▶ _Work instruction_: When the word "AddCheat" shows up in a line of the data below, copy that whole line.

▶ _Data to use_:

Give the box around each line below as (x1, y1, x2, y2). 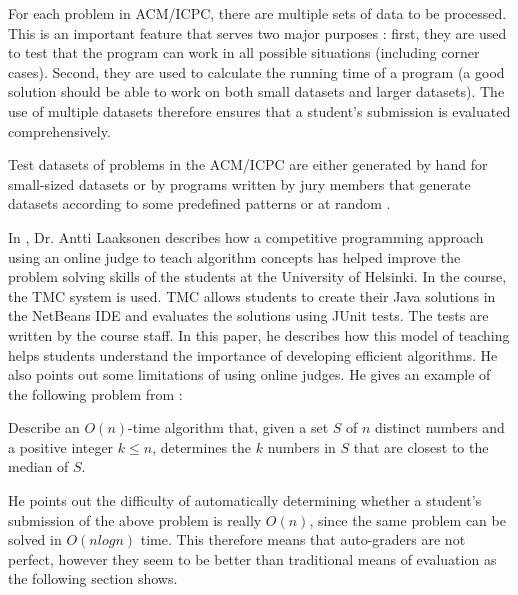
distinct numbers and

---

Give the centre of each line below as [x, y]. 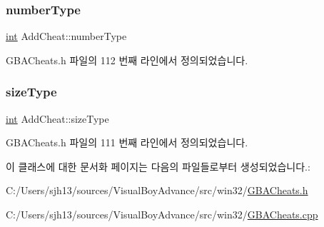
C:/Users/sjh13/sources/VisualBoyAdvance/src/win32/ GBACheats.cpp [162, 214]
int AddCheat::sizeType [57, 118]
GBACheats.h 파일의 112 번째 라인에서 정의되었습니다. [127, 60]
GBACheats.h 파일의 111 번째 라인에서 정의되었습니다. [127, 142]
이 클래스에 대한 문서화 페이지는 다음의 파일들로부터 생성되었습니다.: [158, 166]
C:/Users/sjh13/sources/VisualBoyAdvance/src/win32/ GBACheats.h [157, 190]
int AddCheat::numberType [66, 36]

▶ _Result_:
int AddCheat::sizeType [57, 118]
int AddCheat::numberType [66, 36]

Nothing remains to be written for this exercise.